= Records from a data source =
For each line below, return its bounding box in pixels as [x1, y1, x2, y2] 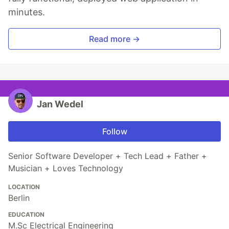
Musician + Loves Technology [8, 163, 123, 174]
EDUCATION [8, 211, 44, 219]
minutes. [8, 7, 45, 18]
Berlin [8, 193, 30, 203]
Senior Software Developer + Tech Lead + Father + [8, 151, 207, 162]
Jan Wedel [37, 99, 83, 110]
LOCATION [8, 183, 40, 191]
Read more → [89, 34, 140, 44]
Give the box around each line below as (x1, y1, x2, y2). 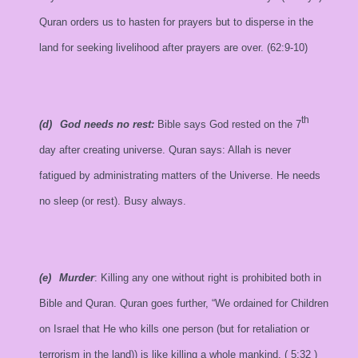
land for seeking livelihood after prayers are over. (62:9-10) (39, 42, 317, 54)
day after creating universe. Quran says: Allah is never (39, 144, 291, 156)
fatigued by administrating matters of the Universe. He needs (39, 169, 320, 181)
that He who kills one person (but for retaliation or (82, 323, 309, 335)
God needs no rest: (60, 118, 154, 130)
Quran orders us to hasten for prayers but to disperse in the (39, 16, 313, 28)
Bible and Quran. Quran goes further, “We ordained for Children (39, 297, 328, 309)
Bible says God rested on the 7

= EXERCISE INSTRUCTIONS =
Only the lines from the one that holds "day after creating" through the end of the records should appear in the answer, each restated exactly.

= RESULT =
day after creating universe. Quran says: Allah is never (39, 144, 291, 156)
fatigued by administrating matters of the Universe. He needs (39, 169, 320, 181)
that He who kills one person (but for retaliation or (82, 323, 309, 335)
God needs no rest: (60, 118, 154, 130)
Quran orders us to hasten for prayers but to disperse in the (39, 16, 313, 28)
Bible and Quran. Quran goes further, “We ordained for Children (39, 297, 328, 309)
Bible says God rested on the 7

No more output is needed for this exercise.